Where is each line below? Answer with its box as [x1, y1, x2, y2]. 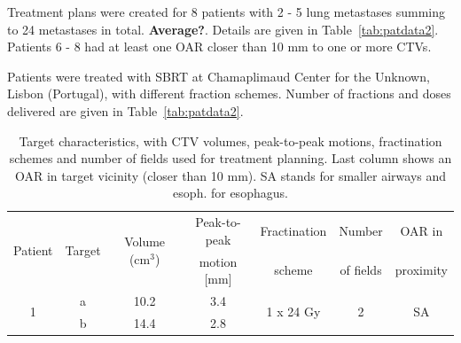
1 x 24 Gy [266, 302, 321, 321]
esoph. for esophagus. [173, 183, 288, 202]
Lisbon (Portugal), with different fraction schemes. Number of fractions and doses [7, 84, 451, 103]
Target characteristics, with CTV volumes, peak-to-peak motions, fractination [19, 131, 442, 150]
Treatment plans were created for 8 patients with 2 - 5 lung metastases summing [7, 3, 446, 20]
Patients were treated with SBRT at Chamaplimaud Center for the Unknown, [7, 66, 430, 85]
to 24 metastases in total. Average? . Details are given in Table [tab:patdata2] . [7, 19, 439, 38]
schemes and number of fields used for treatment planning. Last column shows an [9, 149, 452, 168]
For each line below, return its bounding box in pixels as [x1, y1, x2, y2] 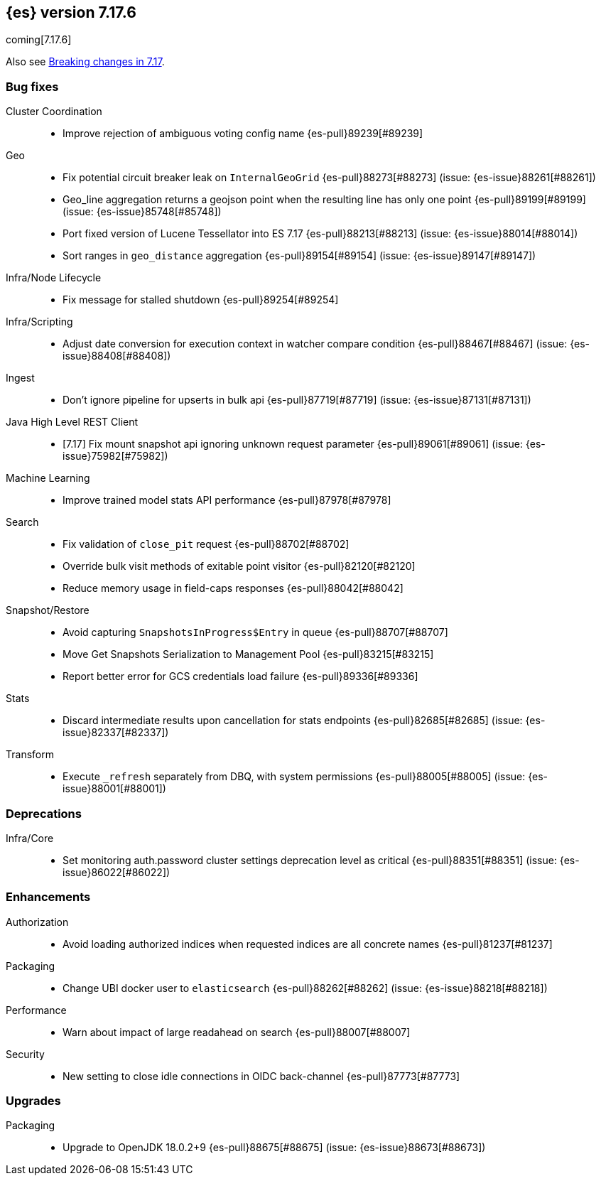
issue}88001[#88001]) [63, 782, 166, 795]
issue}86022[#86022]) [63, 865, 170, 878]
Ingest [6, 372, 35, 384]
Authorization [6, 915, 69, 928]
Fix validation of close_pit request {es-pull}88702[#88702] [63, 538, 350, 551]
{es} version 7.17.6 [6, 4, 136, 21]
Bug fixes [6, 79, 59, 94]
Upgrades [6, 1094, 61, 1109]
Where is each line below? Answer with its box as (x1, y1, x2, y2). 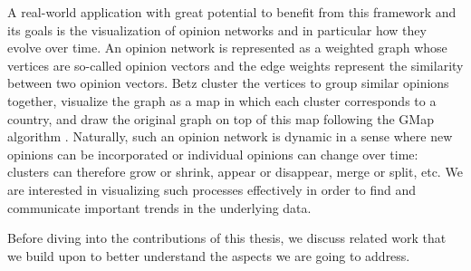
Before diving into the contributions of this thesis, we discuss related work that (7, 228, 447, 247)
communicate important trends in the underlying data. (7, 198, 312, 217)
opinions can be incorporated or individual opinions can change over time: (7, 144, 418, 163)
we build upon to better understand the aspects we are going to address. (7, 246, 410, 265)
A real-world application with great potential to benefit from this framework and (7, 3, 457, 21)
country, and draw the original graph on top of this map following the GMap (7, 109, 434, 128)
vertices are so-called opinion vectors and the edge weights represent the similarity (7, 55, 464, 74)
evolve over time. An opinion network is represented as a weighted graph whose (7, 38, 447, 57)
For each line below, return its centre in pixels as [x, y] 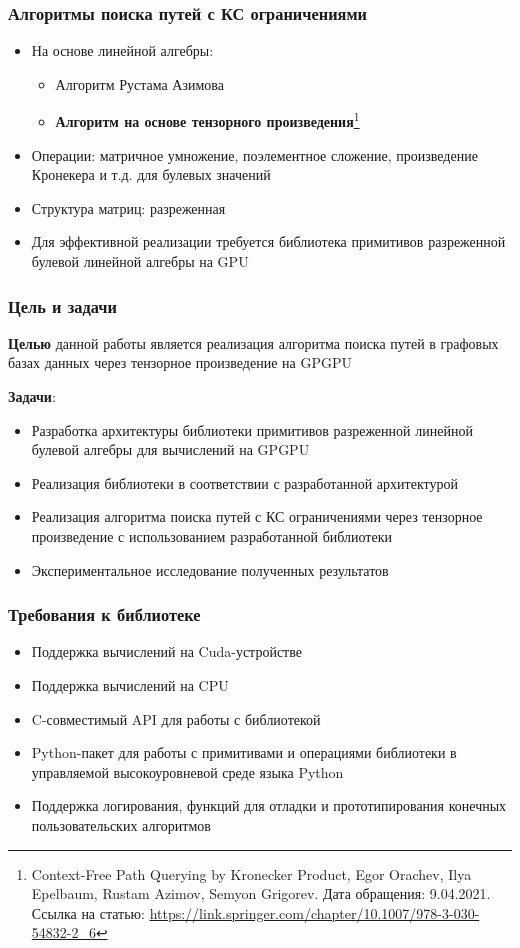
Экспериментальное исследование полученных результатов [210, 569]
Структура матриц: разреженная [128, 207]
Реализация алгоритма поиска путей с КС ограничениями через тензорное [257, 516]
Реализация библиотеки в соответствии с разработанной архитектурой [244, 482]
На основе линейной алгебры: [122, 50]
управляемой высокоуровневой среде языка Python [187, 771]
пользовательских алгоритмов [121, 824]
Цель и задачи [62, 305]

★ ★ ★ ★ ★ ★ ★

## [Description of the task]
Keep both end lines and retype everything in the records above from the line containing "Реализация алгоритма поиска" through the line containing "управляемой высокоуровневой среде", exactly, with nothing else.

## [Task result]
Реализация алгоритма поиска путей с КС ограничениями через тензорное [257, 516]
Реализация библиотеки в соответствии с разработанной архитектурой [244, 482]
На основе линейной алгебры: [122, 50]
управляемой высокоуровневой среде языка Python [187, 771]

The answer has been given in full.